What to produce:
Look through the material that follows and show every line with the string "value".

Data supplied:
────

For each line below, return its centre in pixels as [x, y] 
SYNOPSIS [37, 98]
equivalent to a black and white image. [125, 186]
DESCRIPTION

────

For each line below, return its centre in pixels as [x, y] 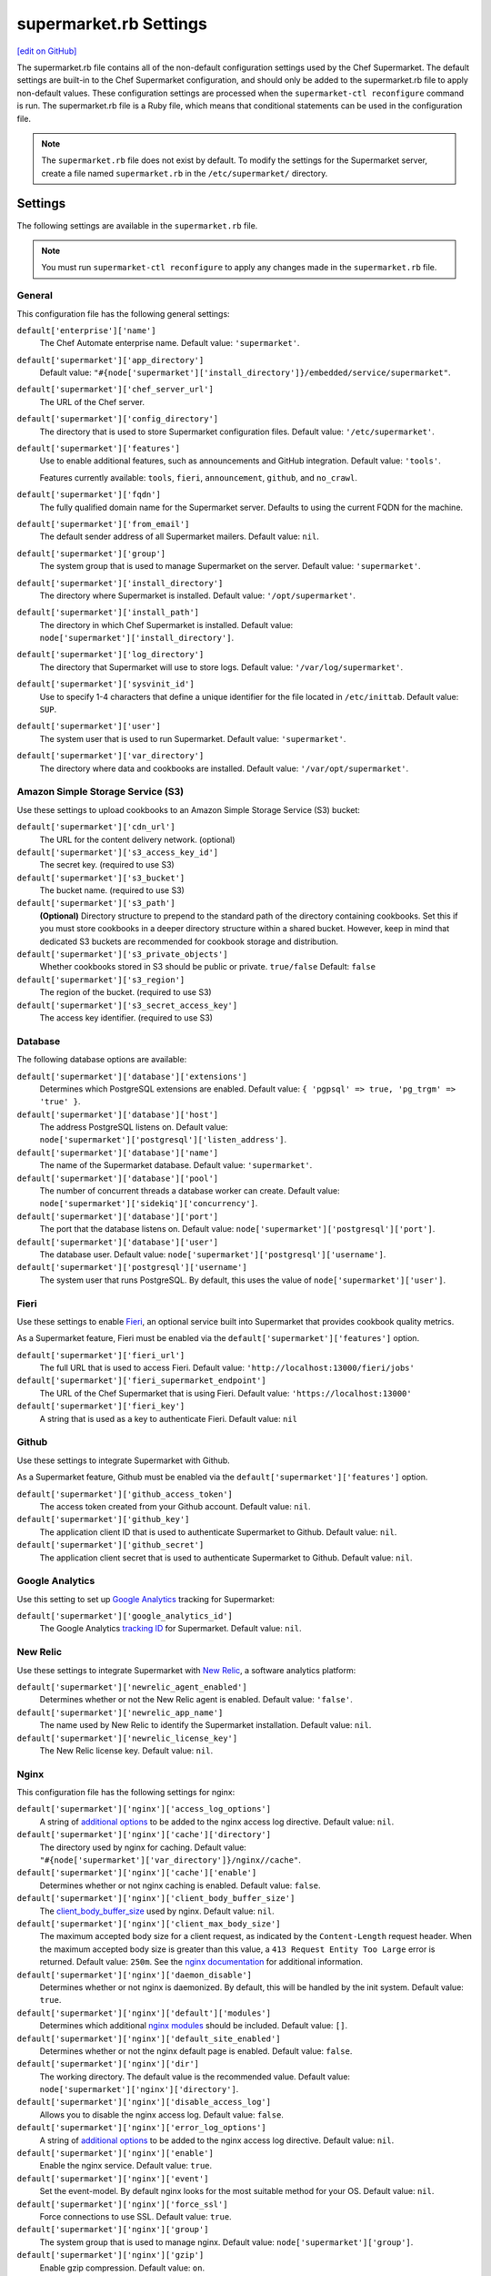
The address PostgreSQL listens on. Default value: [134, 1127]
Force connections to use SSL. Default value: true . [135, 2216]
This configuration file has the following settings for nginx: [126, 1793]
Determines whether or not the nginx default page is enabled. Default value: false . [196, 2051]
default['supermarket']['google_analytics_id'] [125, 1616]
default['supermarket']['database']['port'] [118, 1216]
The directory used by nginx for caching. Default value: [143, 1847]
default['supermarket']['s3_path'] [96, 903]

────

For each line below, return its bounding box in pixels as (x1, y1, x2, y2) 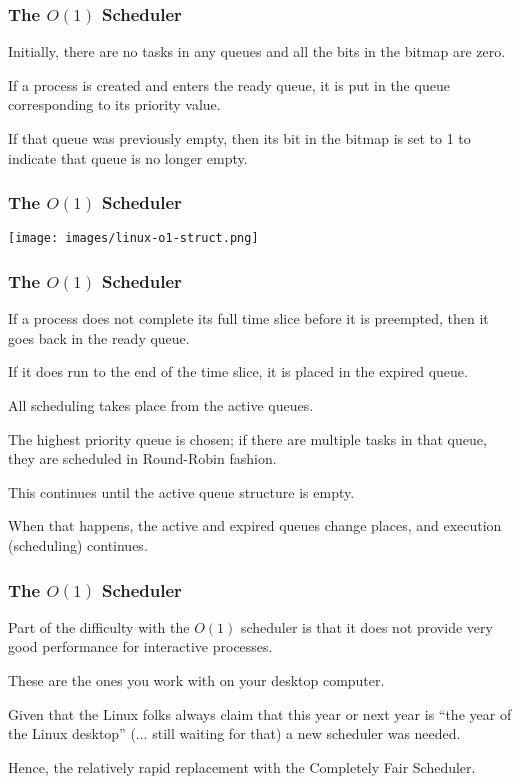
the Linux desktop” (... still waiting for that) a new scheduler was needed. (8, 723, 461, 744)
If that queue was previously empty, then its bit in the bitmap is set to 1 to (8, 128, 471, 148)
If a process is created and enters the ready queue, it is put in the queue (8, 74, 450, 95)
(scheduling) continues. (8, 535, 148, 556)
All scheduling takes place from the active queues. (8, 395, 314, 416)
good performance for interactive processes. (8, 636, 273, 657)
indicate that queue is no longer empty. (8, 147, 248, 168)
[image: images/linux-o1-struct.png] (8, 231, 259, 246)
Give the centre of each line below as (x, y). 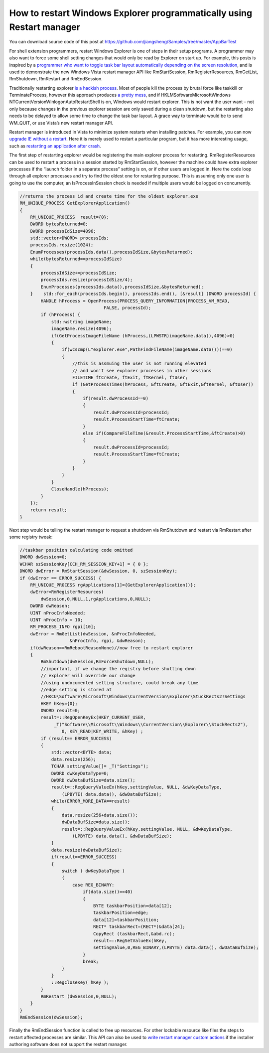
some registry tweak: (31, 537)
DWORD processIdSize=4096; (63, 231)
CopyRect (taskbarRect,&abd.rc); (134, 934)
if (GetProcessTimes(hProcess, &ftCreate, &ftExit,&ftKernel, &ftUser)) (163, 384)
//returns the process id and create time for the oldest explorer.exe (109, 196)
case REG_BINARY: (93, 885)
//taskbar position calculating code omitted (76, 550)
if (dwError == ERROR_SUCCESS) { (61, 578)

────

Result below:
The address PostgreSQL listens on. Default value: [134, 1127]
Force connections to use SSL. Default value: true . [135, 2216]
Determines whether or not the nginx default page is enabled. Default value: false . [196, 2051]
The directory used by nginx for caching. Default value: [143, 1847]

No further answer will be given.